Question

A ray of light is incident normally on one face of a prism as shown in figure. The refractive index of the material of the prism is $\dfrac{5}{3}$ ​ and the prism is immersed in water of refractive index $\dfrac{4}{3}$ ​ then

A) the angle of emergence of the ray is ${{\sin }^{-1}}(\dfrac{5}{8})$
B) the angle of emergence of the ray is ${{\sin }^{-1}}(\dfrac{5}{4\sqrt{3}})$
C) the angle of emergence of the ray is ${{\sin }^{-1}}(\dfrac{7}{3\sqrt{4}})$
D) TIR will not occur at p if the refractive index of water increases to a value greater than $\dfrac{5}{2\sqrt{3}}$ by dissolving some substance.

Answer 1

Snell’s law can be used to solve the above problem. As total internal reflection is occurring at point p, use snell's law to find out the angle of emergence. Next, check the angle of emergence when the refractive index is changed. If it follows the total internal reflection rule, then TIR is possible.

Formulas used:
${{\mu }_{1}}\sin {{\theta }_{1}}={{\mu }_{2}}\sin {{\theta }_{2}}$

Complete answer:
If we check the diagram above, in the first case when the refractive index of the water isn’t changed,
The total internal reflection doesn’t occur at point p.
Therefore, using snell's law,
$\begin{aligned} & {{\mu }_{1}}\sin {{\theta }_{1}}={{\mu }_{2}}\sin {{\theta }_{2}} \\\ & \dfrac{5}{3}\sin {{30}^{0}}=\dfrac{4}{3}\sin {{\theta }_{2}} \\\ & {{\theta }_{2}}={{\sin }^{-1}}(\dfrac{5}{8}) \\\ \end{aligned}$

Therefore, the angle of emergence when the refractive index of water isn’t changed is option a.
Now, when the refractive index of water is changed to new one by dissolving some substance,
$\begin{aligned} & {{\mu }_{w}} > \dfrac{5}{2\sqrt{3}} \\\ & \sin C > \dfrac{5}{2\sqrt{3}}\times \dfrac{3}{2} \\\ & C > {{60}^{0}} \\\ \end{aligned}$
As we can see, there’s no possibility of total internal reflection here. Therefore, the correct option is d.
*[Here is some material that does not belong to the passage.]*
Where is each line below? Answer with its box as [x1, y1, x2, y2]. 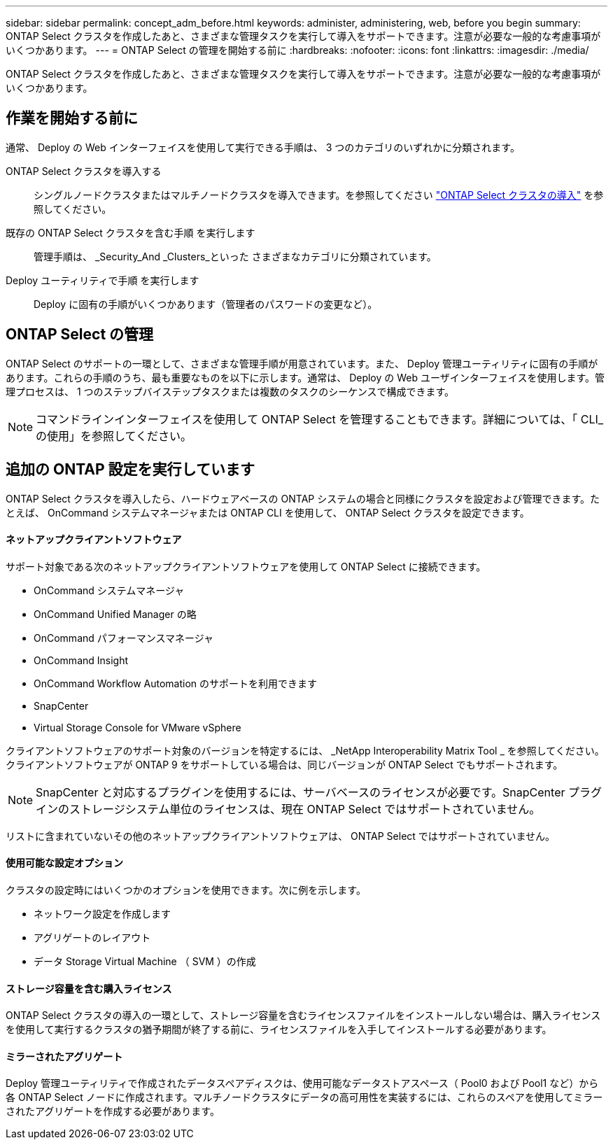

Finally, the correct options are a, d.

Additional information:
When light is incident upon a medium of lesser index of refraction, ray is bent away from the normal. This means that the exit angle is greater than the incident angle. This phenomenon is called internal reflection. If in case, the exit angle is equal to ninety degrees or greater than ninety degrees, the critical angle will be total internal reflection. Snell's law is used to calculate the critical angle. If the angle of incidence is less than the critical angle, some part of incident light will be transmitted and part will be reflected back.

Note:
If the angle of incidence of a ray is less than the critical angle, the ray neither gets reflected completely nor gets transmitted completely. Some part of the ray transmits and some part of the ray reflects. If the incident angle is greater than the critical angle, we can see total internal reflection.